TASK STATEMENT -
Would you please repeat, word for word, only the lines from the one holding "[Utilities] . If" through the one holding "Marcus is a" in the material below, without the pictures?

(MATERIAL FOR THIS EXERCISE begins)

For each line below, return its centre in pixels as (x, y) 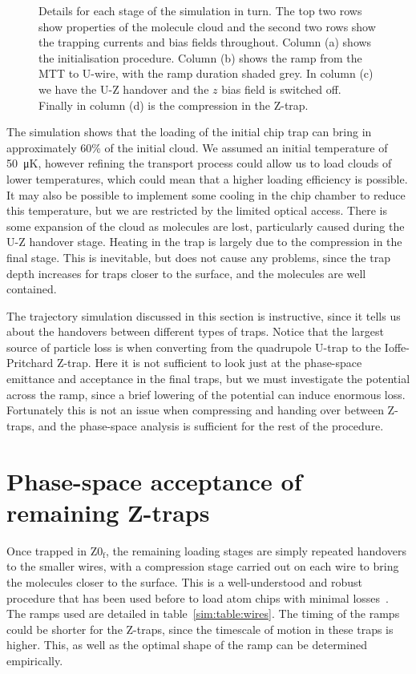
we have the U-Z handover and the (124, 89)
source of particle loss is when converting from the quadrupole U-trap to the (194, 347)
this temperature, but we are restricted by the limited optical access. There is (197, 210)
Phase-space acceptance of (154, 480)
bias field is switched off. (281, 89)
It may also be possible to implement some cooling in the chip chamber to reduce (206, 194)
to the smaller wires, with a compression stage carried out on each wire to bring (203, 566)
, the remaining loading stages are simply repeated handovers (256, 550)
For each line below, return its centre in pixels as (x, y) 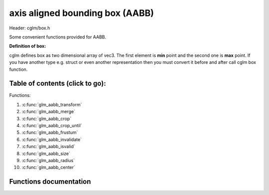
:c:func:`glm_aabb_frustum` (50, 133)
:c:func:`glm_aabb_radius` (48, 160)
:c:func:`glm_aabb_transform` (52, 104)
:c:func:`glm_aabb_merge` (49, 112)
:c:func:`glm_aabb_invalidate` (52, 139)
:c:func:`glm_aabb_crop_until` (52, 125)
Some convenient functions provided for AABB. (58, 37)
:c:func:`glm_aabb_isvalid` (49, 147)
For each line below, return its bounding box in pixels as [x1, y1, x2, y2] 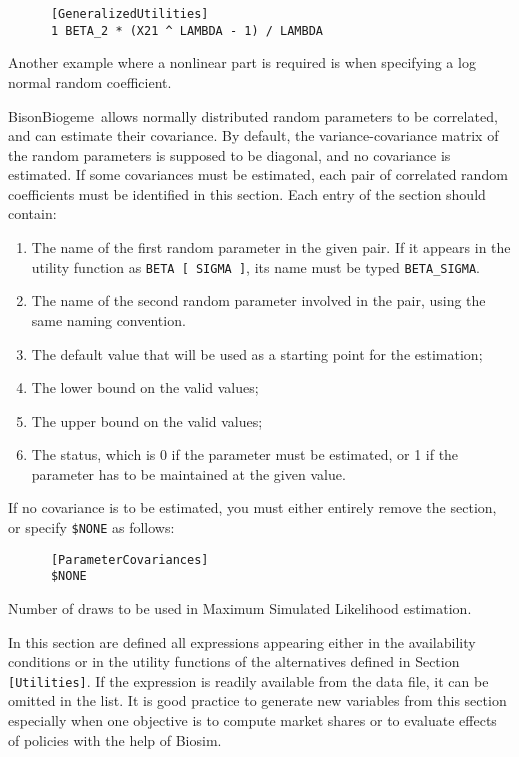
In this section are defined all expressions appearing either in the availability [8, 631, 476, 652]
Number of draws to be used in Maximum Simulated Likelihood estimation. [8, 598, 472, 619]
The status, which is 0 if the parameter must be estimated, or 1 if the [31, 444, 459, 465]
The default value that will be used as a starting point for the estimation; [31, 343, 483, 364]
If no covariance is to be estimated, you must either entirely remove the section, [8, 497, 497, 518]
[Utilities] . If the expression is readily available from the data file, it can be [8, 670, 489, 691]
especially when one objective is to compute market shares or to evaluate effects [8, 710, 497, 731]
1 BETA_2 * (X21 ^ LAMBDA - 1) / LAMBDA [50, 23, 323, 38]
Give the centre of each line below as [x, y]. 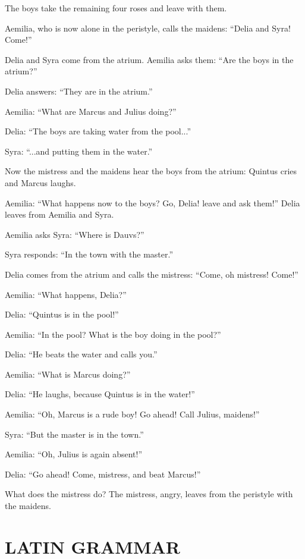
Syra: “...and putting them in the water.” [79, 151]
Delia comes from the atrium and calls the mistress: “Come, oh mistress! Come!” [152, 274]
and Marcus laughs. [40, 182]
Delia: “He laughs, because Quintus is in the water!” [100, 394]
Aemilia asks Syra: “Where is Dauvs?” [75, 234]
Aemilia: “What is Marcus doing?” [68, 374]
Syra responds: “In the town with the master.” [89, 254]
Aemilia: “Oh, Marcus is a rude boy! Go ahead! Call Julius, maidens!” [132, 414]
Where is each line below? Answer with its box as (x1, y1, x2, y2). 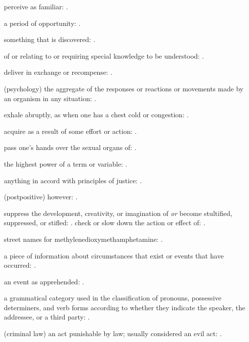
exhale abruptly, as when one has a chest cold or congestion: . (4, 109, 189, 120)
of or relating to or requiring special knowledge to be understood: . (4, 50, 204, 61)
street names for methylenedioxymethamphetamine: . (4, 234, 163, 244)
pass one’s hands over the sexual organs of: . (4, 142, 136, 152)
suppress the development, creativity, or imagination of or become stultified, (4, 208, 232, 218)
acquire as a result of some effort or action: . (4, 126, 137, 136)
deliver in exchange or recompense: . (4, 67, 113, 77)
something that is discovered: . (4, 34, 95, 44)
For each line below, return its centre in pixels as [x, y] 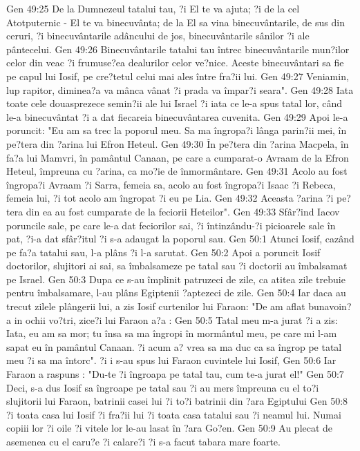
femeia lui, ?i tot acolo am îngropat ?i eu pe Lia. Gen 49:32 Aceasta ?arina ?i [170, 198]
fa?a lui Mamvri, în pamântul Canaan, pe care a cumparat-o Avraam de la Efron [178, 157]
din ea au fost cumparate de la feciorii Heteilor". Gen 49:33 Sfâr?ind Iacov [183, 211]
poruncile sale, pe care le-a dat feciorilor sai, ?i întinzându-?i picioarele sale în [171, 225]
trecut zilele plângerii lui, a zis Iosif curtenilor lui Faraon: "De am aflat [156, 306]
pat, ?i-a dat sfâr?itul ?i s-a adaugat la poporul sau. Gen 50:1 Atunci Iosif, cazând [180, 239]
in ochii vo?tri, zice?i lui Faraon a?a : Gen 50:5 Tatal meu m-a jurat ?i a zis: [176, 319]
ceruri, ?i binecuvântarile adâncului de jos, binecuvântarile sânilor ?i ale [158, 36]

(MATERIAL FOR THIS EXERCISE ends)

TASK RESPONSE -
[Utilities] . If the expression is readily available from the data file, it can be [8, 670, 489, 691]
especially when one objective is to compute market shares or to evaluate effects [8, 710, 497, 731]
1 BETA_2 * (X21 ^ LAMBDA - 1) / LAMBDA [50, 23, 323, 38]
Give the centre of each line below as [x, y]. 
Syra: “...and putting them in the water.” [79, 151]
Delia comes from the atrium and calls the mistress: “Come, oh mistress! Come!” [152, 274]
and Marcus laughs. [40, 182]
Delia: “He laughs, because Quintus is in the water!” [100, 394]
Aemilia asks Syra: “Where is Dauvs?” [75, 234]
Aemilia: “What is Marcus doing?” [68, 374]
Syra responds: “In the town with the master.” [89, 254]
Aemilia: “Oh, Marcus is a rude boy! Go ahead! Call Julius, maidens!” [132, 414]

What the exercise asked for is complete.